Please return every line below that contains the string "quis".

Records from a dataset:
##########
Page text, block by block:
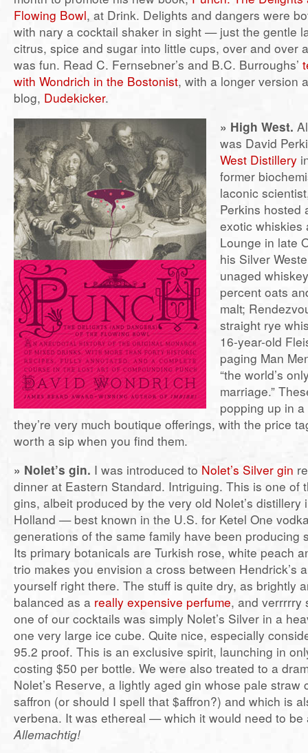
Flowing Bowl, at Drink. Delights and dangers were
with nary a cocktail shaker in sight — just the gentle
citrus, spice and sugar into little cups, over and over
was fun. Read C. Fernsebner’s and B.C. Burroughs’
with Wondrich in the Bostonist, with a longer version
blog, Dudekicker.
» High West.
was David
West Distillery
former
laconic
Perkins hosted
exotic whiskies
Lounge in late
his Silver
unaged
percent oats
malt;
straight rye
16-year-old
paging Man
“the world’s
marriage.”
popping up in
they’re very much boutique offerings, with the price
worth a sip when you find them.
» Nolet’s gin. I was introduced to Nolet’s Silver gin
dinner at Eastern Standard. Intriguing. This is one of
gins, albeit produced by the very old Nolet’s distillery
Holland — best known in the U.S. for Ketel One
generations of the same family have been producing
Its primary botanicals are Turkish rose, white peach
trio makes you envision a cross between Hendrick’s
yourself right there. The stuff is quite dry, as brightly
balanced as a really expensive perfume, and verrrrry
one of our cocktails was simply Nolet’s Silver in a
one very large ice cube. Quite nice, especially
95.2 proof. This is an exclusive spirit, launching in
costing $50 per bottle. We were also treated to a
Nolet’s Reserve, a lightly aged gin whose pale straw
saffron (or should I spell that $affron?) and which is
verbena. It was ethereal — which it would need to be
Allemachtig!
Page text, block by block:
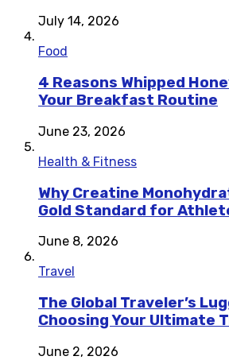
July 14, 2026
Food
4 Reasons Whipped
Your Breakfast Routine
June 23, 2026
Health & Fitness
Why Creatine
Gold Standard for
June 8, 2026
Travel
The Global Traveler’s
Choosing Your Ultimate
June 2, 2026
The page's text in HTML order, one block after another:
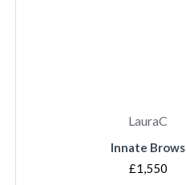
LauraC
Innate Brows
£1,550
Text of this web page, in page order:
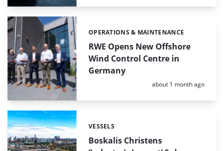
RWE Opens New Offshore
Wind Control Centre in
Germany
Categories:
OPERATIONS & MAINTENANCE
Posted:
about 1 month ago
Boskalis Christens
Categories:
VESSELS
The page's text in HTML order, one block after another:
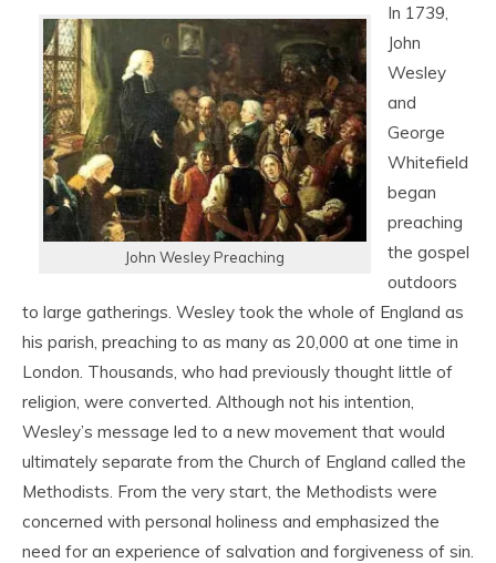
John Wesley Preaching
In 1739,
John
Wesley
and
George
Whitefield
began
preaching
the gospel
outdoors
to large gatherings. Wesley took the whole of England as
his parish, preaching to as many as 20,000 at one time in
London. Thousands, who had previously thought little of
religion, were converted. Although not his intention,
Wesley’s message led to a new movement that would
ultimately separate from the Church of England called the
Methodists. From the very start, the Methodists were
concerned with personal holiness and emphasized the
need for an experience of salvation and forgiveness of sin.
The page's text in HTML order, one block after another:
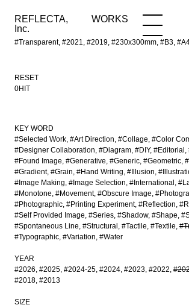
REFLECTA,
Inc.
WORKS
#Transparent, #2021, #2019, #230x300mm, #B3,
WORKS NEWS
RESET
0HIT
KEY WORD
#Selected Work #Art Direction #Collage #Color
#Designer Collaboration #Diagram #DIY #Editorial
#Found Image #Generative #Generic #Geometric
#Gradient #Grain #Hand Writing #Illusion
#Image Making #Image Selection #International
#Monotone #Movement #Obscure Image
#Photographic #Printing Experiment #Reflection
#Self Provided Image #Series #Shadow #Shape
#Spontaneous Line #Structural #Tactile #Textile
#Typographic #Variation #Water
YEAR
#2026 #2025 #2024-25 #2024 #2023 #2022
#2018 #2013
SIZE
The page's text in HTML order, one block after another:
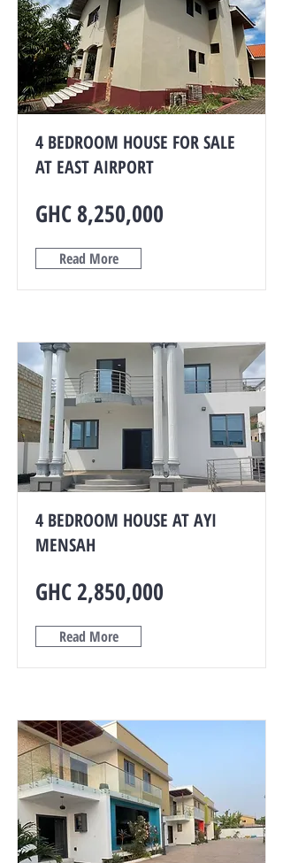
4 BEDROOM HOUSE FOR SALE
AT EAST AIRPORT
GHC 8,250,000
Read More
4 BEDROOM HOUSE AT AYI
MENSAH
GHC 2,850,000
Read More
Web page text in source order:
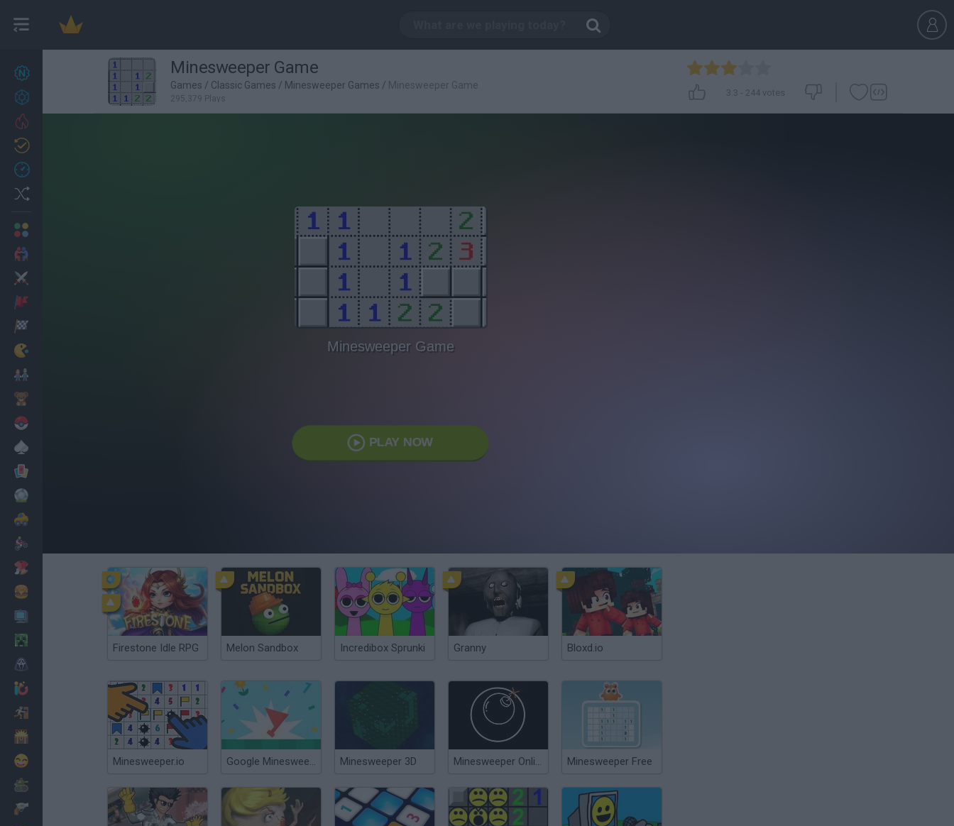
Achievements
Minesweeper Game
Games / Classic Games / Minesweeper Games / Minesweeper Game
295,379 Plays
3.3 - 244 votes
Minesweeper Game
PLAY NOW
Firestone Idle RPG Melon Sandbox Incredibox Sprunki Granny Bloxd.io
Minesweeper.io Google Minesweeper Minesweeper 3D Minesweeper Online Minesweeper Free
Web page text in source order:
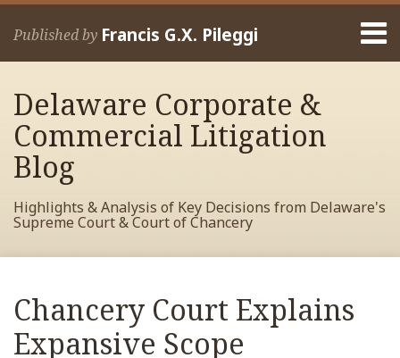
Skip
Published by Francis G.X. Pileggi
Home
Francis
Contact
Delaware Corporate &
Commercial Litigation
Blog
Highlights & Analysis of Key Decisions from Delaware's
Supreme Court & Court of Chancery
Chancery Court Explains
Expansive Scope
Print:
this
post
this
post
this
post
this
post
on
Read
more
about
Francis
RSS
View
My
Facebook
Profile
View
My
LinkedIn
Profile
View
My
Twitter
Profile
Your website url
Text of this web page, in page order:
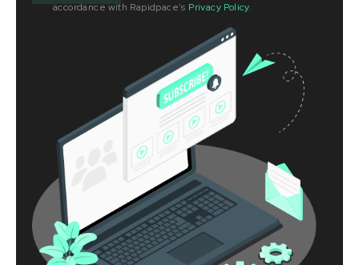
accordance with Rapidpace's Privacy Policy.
##########
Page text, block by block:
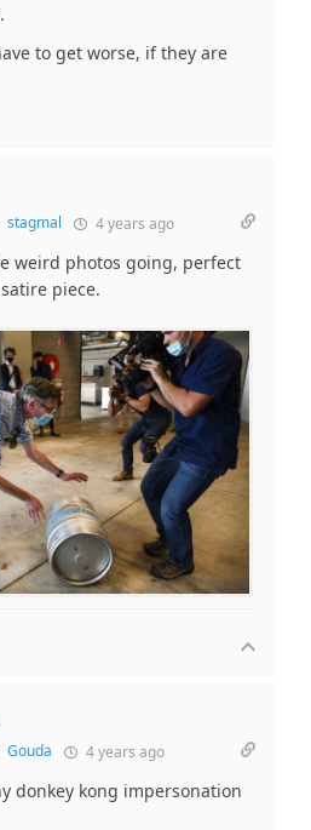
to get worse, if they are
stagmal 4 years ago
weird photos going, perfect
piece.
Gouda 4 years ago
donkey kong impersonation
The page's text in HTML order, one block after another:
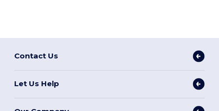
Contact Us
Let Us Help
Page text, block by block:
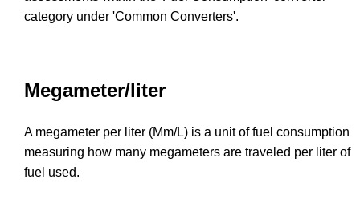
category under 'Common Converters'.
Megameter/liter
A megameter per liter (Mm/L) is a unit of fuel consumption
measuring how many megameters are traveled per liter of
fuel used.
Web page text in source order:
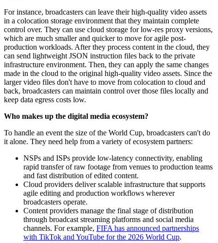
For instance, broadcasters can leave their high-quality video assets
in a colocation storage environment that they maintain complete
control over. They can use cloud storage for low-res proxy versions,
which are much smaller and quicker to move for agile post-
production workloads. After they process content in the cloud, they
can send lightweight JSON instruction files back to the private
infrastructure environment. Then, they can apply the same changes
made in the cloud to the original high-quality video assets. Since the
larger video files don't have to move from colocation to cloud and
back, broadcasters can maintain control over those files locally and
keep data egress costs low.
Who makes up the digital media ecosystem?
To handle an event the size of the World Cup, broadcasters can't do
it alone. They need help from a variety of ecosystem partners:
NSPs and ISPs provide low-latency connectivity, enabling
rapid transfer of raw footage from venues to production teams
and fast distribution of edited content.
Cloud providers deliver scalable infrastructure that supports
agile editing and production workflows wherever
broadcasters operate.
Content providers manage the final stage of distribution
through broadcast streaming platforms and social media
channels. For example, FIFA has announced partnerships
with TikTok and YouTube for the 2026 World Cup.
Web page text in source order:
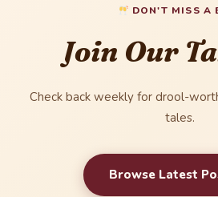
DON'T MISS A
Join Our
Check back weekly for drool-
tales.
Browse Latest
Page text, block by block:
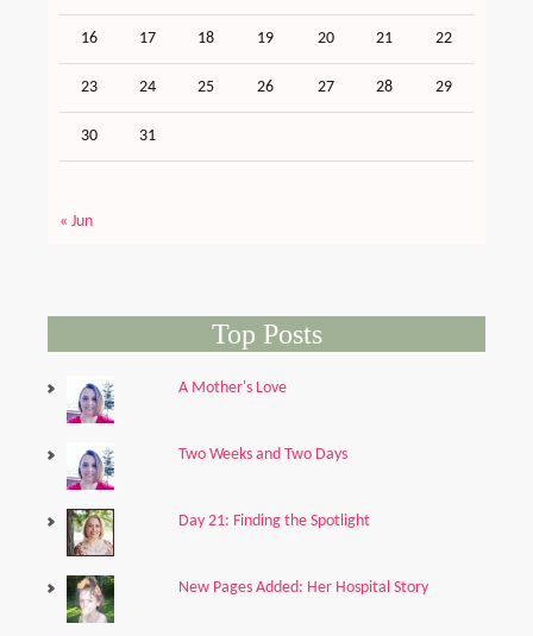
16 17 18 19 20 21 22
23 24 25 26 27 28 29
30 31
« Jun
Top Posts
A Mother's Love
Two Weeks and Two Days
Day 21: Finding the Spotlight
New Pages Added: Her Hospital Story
##########
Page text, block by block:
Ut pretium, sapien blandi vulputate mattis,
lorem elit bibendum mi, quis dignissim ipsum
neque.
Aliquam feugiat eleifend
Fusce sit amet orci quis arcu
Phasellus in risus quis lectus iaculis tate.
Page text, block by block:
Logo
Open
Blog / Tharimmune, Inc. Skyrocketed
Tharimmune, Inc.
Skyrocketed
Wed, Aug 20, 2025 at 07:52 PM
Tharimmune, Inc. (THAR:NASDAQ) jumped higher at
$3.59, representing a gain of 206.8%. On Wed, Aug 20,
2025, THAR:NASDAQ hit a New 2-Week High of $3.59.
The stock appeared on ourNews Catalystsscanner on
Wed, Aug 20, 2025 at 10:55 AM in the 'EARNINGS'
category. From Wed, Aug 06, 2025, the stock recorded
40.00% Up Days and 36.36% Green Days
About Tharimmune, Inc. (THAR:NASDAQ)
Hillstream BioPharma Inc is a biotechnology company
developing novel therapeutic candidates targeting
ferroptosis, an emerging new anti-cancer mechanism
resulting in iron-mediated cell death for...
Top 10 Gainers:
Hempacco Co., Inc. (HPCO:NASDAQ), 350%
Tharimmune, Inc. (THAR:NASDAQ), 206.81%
##########
Written answer =>
lorem elit bibendum mi, quis dignissim ipsum
Fusce sit amet orci quis arcu
Phasellus in risus quis lectus iaculis tate.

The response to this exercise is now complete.